WHAT IS REQUIRED:
From the entries that follow, copy exactly the lines beginning at the line holding "The immediate benefits" and continuing through the line holding "of posts needed".

>>>>>

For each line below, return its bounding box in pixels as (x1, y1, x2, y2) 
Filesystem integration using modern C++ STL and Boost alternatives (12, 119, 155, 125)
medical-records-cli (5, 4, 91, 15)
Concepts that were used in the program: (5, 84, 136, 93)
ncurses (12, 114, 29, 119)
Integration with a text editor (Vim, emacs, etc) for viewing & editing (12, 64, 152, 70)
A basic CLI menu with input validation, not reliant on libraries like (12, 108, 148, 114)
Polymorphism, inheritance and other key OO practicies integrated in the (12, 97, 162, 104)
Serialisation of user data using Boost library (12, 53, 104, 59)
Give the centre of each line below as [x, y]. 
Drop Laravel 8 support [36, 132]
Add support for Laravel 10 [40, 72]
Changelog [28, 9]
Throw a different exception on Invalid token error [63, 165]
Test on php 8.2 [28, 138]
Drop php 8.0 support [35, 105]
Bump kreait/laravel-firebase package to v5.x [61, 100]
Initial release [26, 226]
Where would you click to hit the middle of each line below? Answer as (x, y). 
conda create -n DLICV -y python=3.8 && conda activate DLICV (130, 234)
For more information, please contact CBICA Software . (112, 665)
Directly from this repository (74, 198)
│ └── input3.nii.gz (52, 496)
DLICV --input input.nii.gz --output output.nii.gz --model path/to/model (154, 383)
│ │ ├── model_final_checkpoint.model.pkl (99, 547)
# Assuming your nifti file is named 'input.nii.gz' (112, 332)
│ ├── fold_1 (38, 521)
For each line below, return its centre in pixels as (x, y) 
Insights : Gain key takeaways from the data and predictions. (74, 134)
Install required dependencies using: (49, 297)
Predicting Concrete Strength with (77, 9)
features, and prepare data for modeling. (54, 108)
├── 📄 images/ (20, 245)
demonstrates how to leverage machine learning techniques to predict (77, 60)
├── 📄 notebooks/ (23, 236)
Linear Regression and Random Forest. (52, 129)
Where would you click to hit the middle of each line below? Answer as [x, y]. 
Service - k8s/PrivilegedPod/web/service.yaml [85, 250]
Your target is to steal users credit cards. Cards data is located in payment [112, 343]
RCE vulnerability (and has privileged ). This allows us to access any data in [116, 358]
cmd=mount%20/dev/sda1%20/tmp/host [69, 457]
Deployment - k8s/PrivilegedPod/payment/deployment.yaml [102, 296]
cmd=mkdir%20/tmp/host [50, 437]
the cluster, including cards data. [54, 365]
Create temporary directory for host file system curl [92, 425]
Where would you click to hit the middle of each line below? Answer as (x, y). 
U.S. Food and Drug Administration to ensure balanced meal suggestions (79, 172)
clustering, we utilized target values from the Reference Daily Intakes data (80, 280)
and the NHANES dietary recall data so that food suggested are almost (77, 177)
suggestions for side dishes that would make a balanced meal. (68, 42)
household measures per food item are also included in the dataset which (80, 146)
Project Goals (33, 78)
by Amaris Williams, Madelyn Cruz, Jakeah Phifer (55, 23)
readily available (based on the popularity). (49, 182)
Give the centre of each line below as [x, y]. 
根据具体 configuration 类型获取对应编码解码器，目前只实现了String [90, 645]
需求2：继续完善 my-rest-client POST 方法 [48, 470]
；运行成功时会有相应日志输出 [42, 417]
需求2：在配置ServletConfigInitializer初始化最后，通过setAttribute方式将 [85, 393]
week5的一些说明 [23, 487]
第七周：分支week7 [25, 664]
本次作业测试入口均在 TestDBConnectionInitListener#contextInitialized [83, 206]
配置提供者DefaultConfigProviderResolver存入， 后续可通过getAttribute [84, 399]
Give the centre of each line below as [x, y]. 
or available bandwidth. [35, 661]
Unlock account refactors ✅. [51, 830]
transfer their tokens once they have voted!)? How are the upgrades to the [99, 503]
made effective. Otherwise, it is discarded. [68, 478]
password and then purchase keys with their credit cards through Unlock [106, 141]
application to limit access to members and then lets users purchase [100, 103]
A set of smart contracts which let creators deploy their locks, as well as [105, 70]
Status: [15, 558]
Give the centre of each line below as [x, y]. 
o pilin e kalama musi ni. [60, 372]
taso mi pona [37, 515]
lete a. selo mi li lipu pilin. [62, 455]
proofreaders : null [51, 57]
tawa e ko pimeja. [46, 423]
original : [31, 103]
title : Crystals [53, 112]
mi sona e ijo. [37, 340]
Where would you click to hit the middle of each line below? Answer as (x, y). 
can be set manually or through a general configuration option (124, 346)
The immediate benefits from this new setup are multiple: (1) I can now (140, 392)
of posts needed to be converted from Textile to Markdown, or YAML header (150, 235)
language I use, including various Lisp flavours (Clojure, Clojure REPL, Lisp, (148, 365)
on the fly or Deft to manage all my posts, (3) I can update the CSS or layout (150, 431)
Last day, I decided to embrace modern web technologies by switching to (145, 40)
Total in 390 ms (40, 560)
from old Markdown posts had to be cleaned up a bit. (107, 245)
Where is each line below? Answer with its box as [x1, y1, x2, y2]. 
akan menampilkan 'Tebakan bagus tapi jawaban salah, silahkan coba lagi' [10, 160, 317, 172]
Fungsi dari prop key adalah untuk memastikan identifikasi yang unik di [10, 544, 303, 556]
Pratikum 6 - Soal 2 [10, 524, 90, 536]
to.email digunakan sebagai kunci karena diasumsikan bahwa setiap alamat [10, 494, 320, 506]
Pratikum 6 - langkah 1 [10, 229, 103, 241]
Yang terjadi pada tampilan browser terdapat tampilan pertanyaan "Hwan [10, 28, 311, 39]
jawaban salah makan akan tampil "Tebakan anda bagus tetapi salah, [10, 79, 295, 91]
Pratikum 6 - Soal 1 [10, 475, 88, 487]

<<<<<

RESULT FOR THIS EXERCISE:
The immediate benefits from this new setup are multiple: (1) I can now (140, 392)
of posts needed to be converted from Textile to Markdown, or YAML header (150, 235)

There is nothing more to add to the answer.